* REQUIRED WORK *
Repeat exactly the lines of the entries below from the one with "테스트 더블 ✔ (46, 649)" through the one with "let parser = new (10, 288, 83, 299)", both ends included, and nothing else.

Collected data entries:
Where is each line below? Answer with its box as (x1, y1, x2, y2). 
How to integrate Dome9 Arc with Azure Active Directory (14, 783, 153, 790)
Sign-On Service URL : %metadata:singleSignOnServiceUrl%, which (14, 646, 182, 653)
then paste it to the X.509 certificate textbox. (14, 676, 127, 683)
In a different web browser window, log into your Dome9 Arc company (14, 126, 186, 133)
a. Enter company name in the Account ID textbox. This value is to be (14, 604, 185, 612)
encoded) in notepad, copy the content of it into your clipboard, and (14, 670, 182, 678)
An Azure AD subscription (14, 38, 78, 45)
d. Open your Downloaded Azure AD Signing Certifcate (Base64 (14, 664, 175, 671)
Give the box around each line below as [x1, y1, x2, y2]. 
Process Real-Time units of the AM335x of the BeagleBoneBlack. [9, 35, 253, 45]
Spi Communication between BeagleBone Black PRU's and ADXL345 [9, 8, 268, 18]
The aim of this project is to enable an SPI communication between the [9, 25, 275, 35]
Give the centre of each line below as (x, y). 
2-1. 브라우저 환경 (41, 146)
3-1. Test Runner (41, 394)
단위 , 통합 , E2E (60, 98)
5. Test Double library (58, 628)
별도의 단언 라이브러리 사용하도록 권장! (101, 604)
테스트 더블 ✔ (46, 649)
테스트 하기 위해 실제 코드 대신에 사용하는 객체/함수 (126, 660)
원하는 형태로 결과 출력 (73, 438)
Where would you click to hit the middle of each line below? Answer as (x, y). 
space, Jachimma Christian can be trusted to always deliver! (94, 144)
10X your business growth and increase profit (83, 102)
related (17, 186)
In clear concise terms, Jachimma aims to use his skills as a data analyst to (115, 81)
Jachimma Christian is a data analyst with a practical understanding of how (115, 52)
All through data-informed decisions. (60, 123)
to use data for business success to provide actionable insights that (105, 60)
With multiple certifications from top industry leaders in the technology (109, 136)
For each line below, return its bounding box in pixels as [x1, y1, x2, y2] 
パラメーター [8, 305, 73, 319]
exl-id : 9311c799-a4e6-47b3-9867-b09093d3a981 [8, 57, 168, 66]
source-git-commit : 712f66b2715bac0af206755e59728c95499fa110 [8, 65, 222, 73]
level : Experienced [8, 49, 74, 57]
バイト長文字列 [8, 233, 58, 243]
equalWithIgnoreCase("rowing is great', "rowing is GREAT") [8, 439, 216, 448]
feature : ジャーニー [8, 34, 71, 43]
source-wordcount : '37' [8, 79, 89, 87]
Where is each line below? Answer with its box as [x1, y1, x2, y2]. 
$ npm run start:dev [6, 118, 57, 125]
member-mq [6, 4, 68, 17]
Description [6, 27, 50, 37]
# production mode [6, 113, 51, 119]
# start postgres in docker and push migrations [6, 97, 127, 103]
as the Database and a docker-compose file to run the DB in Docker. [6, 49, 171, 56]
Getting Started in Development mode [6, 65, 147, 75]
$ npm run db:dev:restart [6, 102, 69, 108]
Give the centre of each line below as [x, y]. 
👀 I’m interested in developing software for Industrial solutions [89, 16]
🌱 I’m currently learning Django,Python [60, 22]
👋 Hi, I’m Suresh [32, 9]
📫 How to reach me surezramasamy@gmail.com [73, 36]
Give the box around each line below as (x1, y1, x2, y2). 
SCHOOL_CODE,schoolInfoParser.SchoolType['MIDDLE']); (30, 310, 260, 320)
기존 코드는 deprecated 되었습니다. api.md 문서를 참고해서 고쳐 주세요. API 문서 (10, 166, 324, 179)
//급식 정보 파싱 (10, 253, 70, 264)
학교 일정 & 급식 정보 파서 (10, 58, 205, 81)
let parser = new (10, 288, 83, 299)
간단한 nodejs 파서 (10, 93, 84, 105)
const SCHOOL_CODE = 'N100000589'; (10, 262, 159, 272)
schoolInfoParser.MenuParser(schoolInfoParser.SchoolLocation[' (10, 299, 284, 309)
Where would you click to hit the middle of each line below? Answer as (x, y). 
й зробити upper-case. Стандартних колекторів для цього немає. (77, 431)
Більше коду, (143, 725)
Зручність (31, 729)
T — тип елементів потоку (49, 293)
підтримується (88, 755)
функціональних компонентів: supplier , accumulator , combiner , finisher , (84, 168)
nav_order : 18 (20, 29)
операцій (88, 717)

--

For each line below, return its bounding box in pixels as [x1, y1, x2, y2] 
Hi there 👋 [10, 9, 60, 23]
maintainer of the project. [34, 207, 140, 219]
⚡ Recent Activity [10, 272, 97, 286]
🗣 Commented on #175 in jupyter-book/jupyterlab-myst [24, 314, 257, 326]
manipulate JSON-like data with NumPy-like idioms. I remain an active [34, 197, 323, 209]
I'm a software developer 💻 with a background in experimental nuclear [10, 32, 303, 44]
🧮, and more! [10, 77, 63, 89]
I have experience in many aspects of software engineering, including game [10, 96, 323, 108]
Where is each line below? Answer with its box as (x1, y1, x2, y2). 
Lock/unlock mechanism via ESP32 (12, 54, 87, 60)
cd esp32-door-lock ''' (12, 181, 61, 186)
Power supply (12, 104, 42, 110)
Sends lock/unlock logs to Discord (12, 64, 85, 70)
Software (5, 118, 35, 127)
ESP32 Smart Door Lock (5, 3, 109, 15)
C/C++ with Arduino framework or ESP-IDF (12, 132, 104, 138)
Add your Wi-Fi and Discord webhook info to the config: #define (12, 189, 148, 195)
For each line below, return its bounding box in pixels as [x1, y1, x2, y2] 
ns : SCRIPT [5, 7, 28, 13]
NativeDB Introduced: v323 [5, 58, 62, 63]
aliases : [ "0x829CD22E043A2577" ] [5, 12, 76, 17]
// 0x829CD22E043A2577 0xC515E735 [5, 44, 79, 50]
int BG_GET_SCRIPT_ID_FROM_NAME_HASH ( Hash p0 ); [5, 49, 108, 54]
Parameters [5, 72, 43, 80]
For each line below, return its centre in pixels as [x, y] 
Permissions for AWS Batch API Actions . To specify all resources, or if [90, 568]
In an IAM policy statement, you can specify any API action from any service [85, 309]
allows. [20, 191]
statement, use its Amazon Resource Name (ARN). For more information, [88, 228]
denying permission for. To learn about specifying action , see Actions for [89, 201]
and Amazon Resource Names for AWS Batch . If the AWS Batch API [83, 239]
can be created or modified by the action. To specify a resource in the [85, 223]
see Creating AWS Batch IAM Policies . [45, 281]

* ANSWER TO THE EXERCISE *
테스트 더블 ✔ (46, 649)
테스트 하기 위해 실제 코드 대신에 사용하는 객체/함수 (126, 660)
원하는 형태로 결과 출력 (73, 438)
Where would you click to hit the middle of each line below? Answer as (x, y). 
space, Jachimma Christian can be trusted to always deliver! (94, 144)
10X your business growth and increase profit (83, 102)
related (17, 186)
In clear concise terms, Jachimma aims to use his skills as a data analyst to (115, 81)
Jachimma Christian is a data analyst with a practical understanding of how (115, 52)
All through data-informed decisions. (60, 123)
to use data for business success to provide actionable insights that (105, 60)
With multiple certifications from top industry leaders in the technology (109, 136)
For each line below, return its bounding box in pixels as [x1, y1, x2, y2] 
パラメーター [8, 305, 73, 319]
exl-id : 9311c799-a4e6-47b3-9867-b09093d3a981 [8, 57, 168, 66]
source-git-commit : 712f66b2715bac0af206755e59728c95499fa110 [8, 65, 222, 73]
level : Experienced [8, 49, 74, 57]
バイト長文字列 [8, 233, 58, 243]
equalWithIgnoreCase("rowing is great', "rowing is GREAT") [8, 439, 216, 448]
feature : ジャーニー [8, 34, 71, 43]
source-wordcount : '37' [8, 79, 89, 87]
Where is each line below? Answer with its box as [x1, y1, x2, y2]. 
$ npm run start:dev [6, 118, 57, 125]
member-mq [6, 4, 68, 17]
Description [6, 27, 50, 37]
# production mode [6, 113, 51, 119]
# start postgres in docker and push migrations [6, 97, 127, 103]
as the Database and a docker-compose file to run the DB in Docker. [6, 49, 171, 56]
Getting Started in Development mode [6, 65, 147, 75]
$ npm run db:dev:restart [6, 102, 69, 108]
Give the centre of each line below as [x, y]. 
👀 I’m interested in developing software for Industrial solutions [89, 16]
🌱 I’m currently learning Django,Python [60, 22]
👋 Hi, I’m Suresh [32, 9]
📫 How to reach me surezramasamy@gmail.com [73, 36]
Give the box around each line below as (x1, y1, x2, y2). 
SCHOOL_CODE,schoolInfoParser.SchoolType['MIDDLE']); (30, 310, 260, 320)
기존 코드는 deprecated 되었습니다. api.md 문서를 참고해서 고쳐 주세요. API 문서 (10, 166, 324, 179)
//급식 정보 파싱 (10, 253, 70, 264)
학교 일정 & 급식 정보 파서 (10, 58, 205, 81)
let parser = new (10, 288, 83, 299)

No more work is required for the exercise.